This repository is provided as-is, further updates are included in LibSignal, which supports flexible and cross-platform (CityFlow and SUMO) training and testing in PyTorch. We also actively looking for contributions for LibSignal, feel free to reach out if you would love to contribute to the project!

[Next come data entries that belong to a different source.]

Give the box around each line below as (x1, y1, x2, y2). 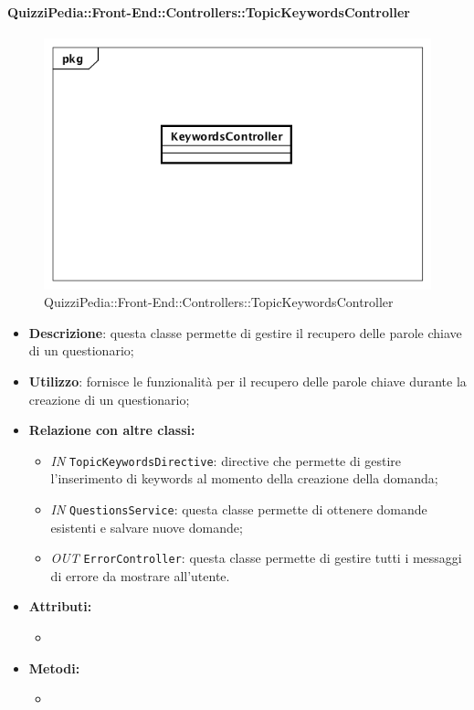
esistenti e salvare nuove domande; (50, 517, 243, 536)
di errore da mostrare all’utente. (50, 566, 230, 585)
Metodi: (28, 658, 80, 677)
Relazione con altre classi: (28, 420, 195, 440)
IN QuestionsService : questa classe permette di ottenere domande (50, 499, 427, 518)
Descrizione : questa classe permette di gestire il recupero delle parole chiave (28, 323, 462, 342)
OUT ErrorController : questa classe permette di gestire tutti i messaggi (50, 548, 462, 567)
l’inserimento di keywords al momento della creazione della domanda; (50, 469, 438, 488)
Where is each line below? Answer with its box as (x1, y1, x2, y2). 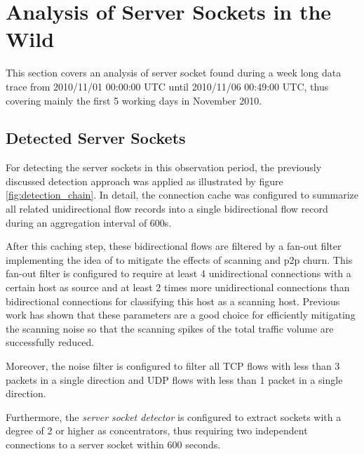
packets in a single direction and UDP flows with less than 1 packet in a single (6, 372, 343, 387)
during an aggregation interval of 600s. (6, 215, 172, 229)
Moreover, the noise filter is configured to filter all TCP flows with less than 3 (6, 359, 340, 373)
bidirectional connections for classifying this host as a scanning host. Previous (6, 293, 340, 308)
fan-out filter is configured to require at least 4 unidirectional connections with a (6, 266, 351, 281)
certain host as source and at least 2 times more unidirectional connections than (6, 280, 350, 295)
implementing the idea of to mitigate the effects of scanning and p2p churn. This (6, 252, 353, 267)
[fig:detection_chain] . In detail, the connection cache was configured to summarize (6, 187, 359, 202)
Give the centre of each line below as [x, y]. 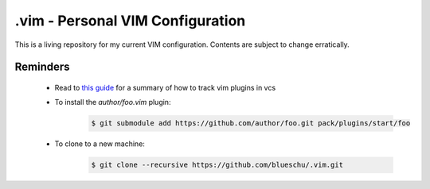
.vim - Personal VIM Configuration [130, 21]
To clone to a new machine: [100, 144]
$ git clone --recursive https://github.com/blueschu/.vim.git [217, 165]
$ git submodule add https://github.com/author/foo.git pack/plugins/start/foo [251, 123]
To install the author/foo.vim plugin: [113, 102]
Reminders [43, 67]
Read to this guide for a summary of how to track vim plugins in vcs [165, 87]
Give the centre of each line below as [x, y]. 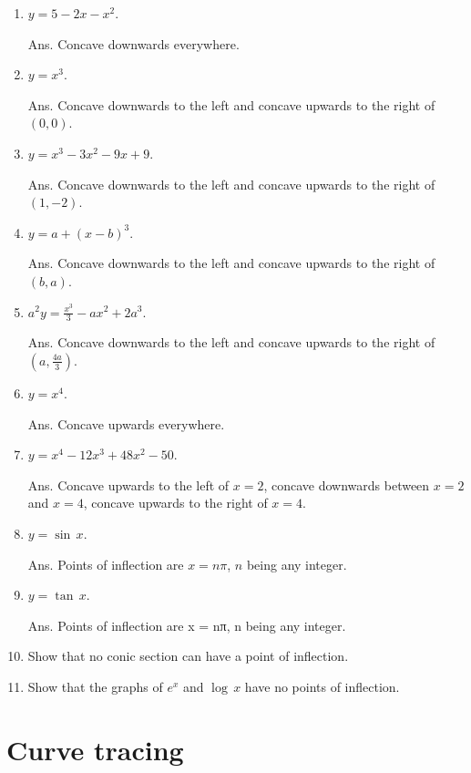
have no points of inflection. [322, 686]
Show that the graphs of [95, 686]
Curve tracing [95, 749]
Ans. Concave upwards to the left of [128, 484]
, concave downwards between [347, 484]
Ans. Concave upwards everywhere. [126, 423]
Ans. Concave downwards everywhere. [133, 43]
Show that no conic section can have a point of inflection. [188, 656]
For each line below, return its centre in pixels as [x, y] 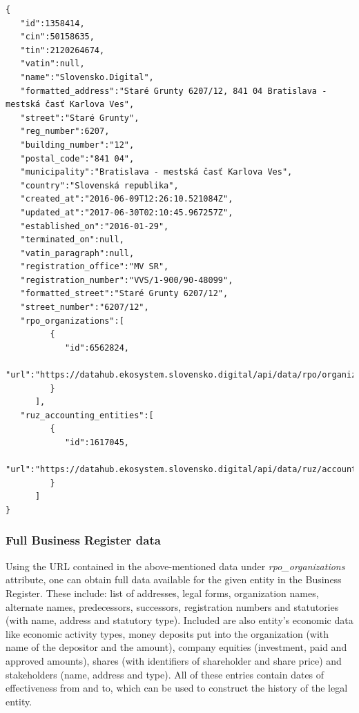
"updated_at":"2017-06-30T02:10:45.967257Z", [127, 212]
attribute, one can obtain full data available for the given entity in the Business [174, 579]
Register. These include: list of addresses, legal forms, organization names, [162, 593]
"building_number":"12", [77, 145]
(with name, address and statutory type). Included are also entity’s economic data [179, 620]
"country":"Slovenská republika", [99, 185]
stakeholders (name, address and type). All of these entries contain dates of [165, 674]
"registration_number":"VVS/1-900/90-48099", [127, 280]
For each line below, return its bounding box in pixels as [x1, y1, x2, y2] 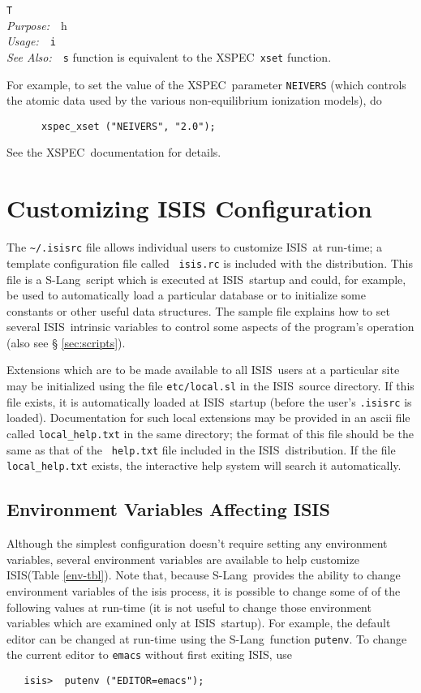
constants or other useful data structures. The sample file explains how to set [6, 302, 390, 319]
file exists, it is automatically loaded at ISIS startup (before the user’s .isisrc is [6, 393, 412, 410]
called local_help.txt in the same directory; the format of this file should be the [6, 424, 414, 441]
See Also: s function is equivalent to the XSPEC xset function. [6, 48, 332, 65]
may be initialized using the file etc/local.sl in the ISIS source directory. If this [6, 377, 415, 394]
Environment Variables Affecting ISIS [6, 497, 330, 522]
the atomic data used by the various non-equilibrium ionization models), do [6, 92, 382, 109]
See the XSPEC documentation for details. [6, 144, 221, 161]
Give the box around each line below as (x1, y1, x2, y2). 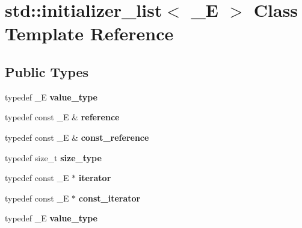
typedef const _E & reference (5, 111, 120, 123)
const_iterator (78, 191, 141, 204)
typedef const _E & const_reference (5, 131, 149, 143)
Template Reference (5, 21, 174, 46)
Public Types (5, 62, 89, 81)
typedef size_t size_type (5, 151, 102, 164)
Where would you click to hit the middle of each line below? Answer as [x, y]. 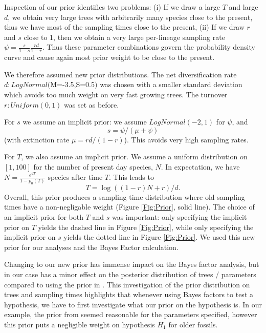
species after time [75, 176]
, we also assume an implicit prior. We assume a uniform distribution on [134, 157]
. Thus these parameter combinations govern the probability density [149, 47]
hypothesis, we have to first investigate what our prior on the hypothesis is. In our [133, 304]
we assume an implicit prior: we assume [85, 122]
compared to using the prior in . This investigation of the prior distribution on [127, 284]
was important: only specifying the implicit [179, 216]
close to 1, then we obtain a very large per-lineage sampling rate [124, 37]
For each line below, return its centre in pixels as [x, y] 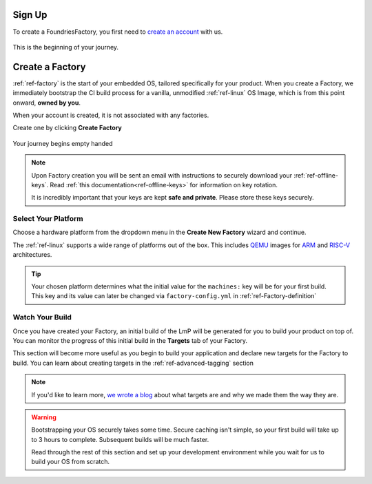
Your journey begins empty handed [63, 143]
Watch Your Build [42, 317]
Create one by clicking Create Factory [67, 128]
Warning [44, 417]
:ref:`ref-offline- [316, 175]
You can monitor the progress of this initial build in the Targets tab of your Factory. [130, 340]
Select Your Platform [48, 219]
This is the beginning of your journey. [66, 47]
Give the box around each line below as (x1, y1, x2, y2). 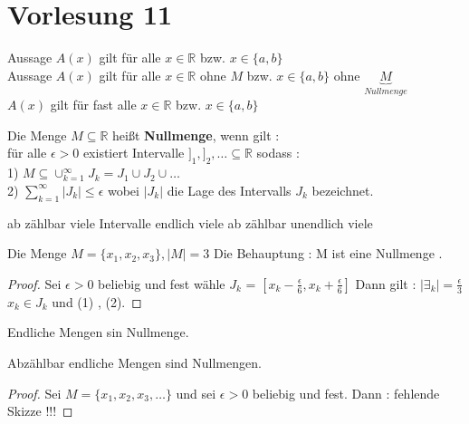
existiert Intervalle (82, 143, 185, 162)
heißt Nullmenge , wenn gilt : (112, 125, 280, 144)
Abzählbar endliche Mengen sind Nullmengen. (7, 352, 262, 371)
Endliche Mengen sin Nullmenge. (7, 323, 189, 342)
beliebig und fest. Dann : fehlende (252, 383, 440, 402)
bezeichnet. (311, 180, 374, 199)
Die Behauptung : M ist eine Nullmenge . (213, 244, 443, 263)
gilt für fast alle (50, 95, 137, 114)
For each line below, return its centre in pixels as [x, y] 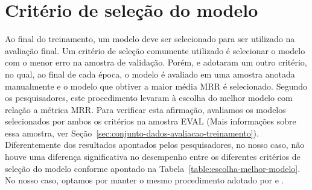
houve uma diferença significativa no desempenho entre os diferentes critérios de [153, 157]
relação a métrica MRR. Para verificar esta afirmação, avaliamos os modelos [145, 109]
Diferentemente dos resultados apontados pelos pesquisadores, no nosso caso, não [155, 145]
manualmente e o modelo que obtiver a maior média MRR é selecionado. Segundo [156, 86]
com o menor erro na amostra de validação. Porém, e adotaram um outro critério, [156, 62]
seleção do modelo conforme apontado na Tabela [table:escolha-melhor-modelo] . [153, 168]
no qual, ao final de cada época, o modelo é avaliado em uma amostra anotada [150, 74]
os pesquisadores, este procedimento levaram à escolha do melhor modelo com [149, 98]
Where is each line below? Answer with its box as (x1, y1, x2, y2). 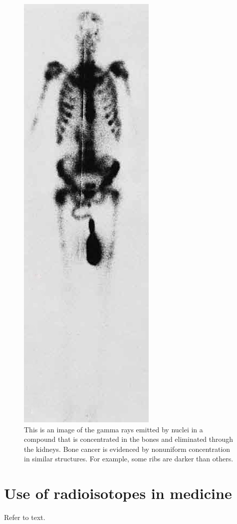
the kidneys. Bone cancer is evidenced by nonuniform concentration (24, 443, 231, 454)
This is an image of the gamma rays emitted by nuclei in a (24, 424, 203, 434)
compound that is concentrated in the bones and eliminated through (24, 434, 234, 444)
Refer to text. (4, 512, 45, 522)
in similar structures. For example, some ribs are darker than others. (24, 453, 234, 464)
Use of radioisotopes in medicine (4, 483, 232, 503)
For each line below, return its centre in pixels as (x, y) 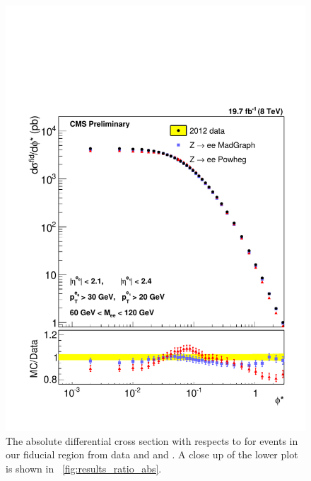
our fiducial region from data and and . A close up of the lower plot (152, 454)
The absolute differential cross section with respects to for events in (152, 440)
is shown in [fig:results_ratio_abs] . (84, 468)

We've also investigated traffic signal control problems in multi-intersection control scenarios. If you are interested, please refer to PressLight and CoLight. For a more comphrehensive view on RL-based traffic signal control, you can visit this project homepage.

Introduction

This project has been published as the following conference paper:

Hua Wei*, Guanjie Zheng*, Huaxiu Yao, Zhenhui Li, IntelliLight: A Reinforcement Learning Approach for Intelligent Traffic Light Control, in Proceedings of the 2018 ACM SIGKDD International Conference on Knowledge Discovery and Data Mining (KDD'18), London, UK, August 2018.

(*Co-First author.)

The full paper and demo can be found at the author's website.

This project proposes a reinforcement learning based intelligent traffic light control system. Simply run the runexp.py to run the experiment. Please change the parameters in conf/ folder and runexp.py correspondingly if needed. Also, please specify the location of TraCI module in map_computor.py if necessary.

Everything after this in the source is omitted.